ENTRIES PROVIDED Start Marker

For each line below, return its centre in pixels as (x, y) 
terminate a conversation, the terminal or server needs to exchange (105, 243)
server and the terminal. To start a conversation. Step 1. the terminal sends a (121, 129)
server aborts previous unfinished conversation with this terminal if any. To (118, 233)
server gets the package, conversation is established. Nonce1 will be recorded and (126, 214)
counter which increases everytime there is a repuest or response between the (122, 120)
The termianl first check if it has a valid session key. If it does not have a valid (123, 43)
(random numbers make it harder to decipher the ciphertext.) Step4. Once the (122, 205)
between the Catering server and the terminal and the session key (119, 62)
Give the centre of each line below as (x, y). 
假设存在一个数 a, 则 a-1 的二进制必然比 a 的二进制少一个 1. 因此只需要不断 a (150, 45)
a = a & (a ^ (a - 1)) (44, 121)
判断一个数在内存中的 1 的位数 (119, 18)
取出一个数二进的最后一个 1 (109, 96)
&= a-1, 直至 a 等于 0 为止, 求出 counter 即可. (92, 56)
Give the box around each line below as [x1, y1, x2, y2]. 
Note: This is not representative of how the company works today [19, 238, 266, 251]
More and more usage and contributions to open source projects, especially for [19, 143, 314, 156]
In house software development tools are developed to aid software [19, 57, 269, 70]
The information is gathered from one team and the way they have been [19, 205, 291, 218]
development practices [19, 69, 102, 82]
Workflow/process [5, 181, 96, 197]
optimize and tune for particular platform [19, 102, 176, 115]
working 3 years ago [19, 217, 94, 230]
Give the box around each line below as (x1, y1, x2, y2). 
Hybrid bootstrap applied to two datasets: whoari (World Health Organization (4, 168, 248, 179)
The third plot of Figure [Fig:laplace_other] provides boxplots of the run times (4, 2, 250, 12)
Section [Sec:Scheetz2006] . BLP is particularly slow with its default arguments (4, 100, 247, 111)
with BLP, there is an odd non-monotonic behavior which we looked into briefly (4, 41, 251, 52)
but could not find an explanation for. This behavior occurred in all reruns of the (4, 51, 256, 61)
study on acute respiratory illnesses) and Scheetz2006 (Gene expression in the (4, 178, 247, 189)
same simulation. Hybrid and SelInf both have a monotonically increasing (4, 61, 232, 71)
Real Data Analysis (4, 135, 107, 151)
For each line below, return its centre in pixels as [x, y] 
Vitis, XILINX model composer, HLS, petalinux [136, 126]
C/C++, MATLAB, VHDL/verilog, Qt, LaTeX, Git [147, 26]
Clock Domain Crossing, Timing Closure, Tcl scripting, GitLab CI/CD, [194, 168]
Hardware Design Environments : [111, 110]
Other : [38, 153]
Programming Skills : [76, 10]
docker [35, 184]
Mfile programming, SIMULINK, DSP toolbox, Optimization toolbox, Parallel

ENTRIES PROVIDED End Marker
ENTRIES PROVIDED Start Marker

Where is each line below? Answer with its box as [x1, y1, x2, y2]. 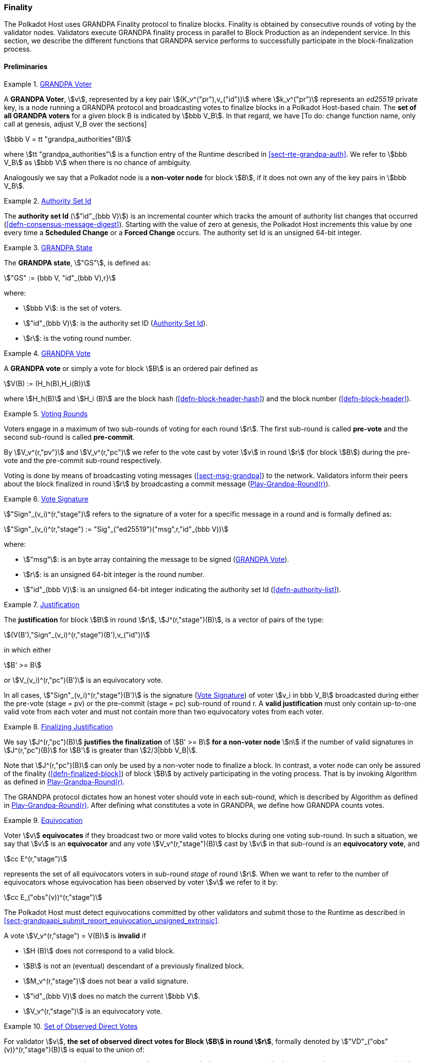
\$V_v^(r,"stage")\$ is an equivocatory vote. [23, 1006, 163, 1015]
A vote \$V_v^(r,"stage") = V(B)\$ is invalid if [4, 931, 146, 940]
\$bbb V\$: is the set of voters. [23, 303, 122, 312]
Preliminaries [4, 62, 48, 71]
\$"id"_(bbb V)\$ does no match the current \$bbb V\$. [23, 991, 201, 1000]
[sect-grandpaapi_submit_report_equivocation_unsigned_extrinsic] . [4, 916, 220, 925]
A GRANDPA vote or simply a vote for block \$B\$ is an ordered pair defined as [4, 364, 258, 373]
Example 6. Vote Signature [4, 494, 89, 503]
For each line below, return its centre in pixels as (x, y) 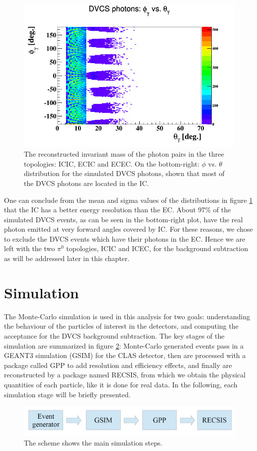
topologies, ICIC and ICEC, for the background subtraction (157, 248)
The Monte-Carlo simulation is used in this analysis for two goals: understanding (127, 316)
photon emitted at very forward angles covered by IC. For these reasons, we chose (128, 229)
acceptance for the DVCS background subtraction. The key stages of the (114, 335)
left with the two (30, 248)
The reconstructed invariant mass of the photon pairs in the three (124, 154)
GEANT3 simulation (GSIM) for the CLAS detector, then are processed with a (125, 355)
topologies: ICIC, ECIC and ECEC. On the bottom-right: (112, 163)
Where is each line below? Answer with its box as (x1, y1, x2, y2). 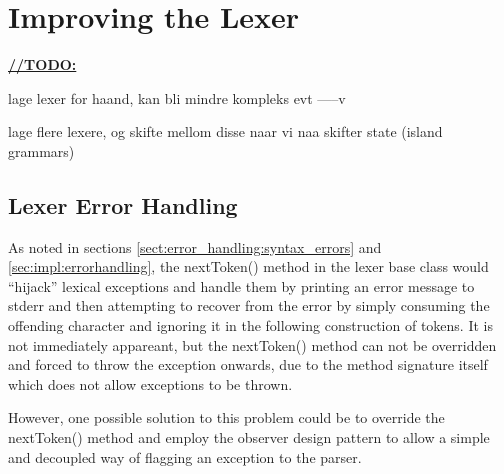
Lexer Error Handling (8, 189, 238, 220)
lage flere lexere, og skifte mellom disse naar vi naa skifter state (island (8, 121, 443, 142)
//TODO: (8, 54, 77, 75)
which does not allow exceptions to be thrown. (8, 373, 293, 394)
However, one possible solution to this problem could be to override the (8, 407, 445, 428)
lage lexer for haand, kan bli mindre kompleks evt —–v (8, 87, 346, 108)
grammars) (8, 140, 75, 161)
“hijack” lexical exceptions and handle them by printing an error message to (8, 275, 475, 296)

ENTRIES PROVIDED End Marker

- [WHAT YOU SHOULD DO]
Your answer must consist solely of the lines above between the line holding "Hardware Design Environments : [111, 110]" and the line holding "Mfile programming, SIMULINK, DSP", inclusive, copied exactly.

- [ANSWER TO THIS PROBLEM]
Hardware Design Environments : [111, 110]
Other : [38, 153]
Programming Skills : [76, 10]
docker [35, 184]
Mfile programming, SIMULINK, DSP toolbox, Optimization toolbox, Parallel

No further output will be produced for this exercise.